Look at how ‘metrics’ is defined in the various lesson notebooks we’ve seen so far to see how we’ve done this - especially the Planet one.

I’m sorry to bother. :open_mouth:
I just feel this weird attachment to your work and I have you “cyber-close” that I have the urge to ask questions.

I’m pretty sure that I’m not alone.

I will keep asking questions while I’m keep looking for the them in the forums.

Thanks for all the hard work.

No problem!

Hey i know its silly…
But how do you divide the train folder into valid (i mean getting everything perfectly into sub-folders).

I did it manually
200 images per category for training
the rest for validation.

1 Like

hmmm I would love to know if there’s any shortcut script if someone wrote it…
else I know what to do next :wink:

1 Like

I created a CSV using python and then used from_csv.


I also wrote a script to create a labels.csv file with headers file,species.

from glob2 import glob
import pandas as pd

df = pd.DataFrame(columns=["file", "species"])
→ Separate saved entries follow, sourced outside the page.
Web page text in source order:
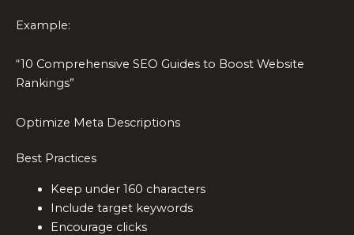
Example:
“10 Comprehensive SEO Guides to Boost Website
Rankings”
Optimize Meta Descriptions
Best Practices
Keep under 160 characters
Include target keywords
Encourage clicks
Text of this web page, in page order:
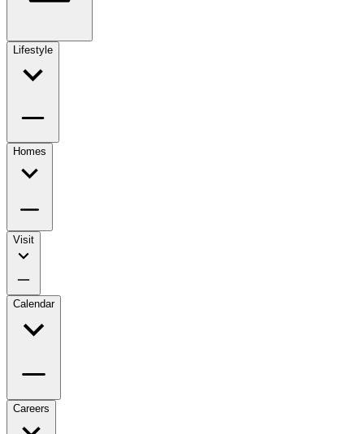
Lifestyle
Homes
Visit
Calendar
Careers
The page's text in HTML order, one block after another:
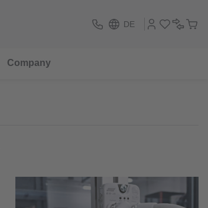
DE
Company
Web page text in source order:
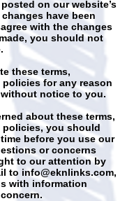
on our website’s
have been
with the changes
you should not
these terms,
for any reason
notice to you.
about these terms,
you should
before you use our
or concerns
to our attention by
to info@eknlinks.com,
with information

for image in glob("train/**/*.png"):
    dir_ = image.split('/')
    file_, species = dir_[-1], dir_[-2]

    df = df.append({
        "file": file_,
        "species": species
        }, ignore_index=True)

df.to_csv('labels.csv', index=False)

Then, you can use the from_csv method.

Once you are done creating labels.csv, don’t forget to remove the species folders in train. Keep the images, remove the folders.
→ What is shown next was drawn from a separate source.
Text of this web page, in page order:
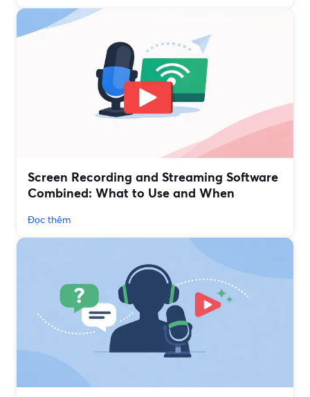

@jeremy ok got you…:slight_smile:


Wow you killed it! What architecture are you using, if I may ask?


Resnet50…how about you?

Also resnet50. Oddly enough I found Resnext50 and Nasnet both a little worse (Resnext50 was better on validation, but worse when submitted).

I tried resnext50 first cause I also thought it would do better, but kept getting cuda out of memory errors on fine-tuning so thats how I ended up resorting to resnet50…will test out a few others. Also still need to train rn50 with all the data or cv, this is just one fold for now

Wow that’s impressive - mine is trained with all data.

To train the bigger models I decreased the batch size. For Nasnet I need bs=12 on a 16GB P3!

1 Like

Hey how did you include metrics in?
This is what i tried to do.

from sklearn.metrics import f1_score
def meanfscore(y_pred, targ):
    return f1_score(targ, y_pred, average='micro')

learn.fit(0.01, 5, metrics=[meanfscore])

This should work but it’s throwing a weird error.

ValueError: Classification metrics can't handle a mix of multilabel-indicator and continuous-multioutput targets

Personally, I didn’t use f1_score as a metric during training. I just used regular accuracy. The LB is scored by f1 based on the predictions you submit.


log_preds,y = learn.TTA()
preds = np.exp(log_preds)
preds = np.argmax(log_preds, axis=1)
metrics.f1_score(data.val_y, preds, average=‘micro’)

I used this code to calculate the f1_score but I would like to add it the learn.fit but does not seems to be working.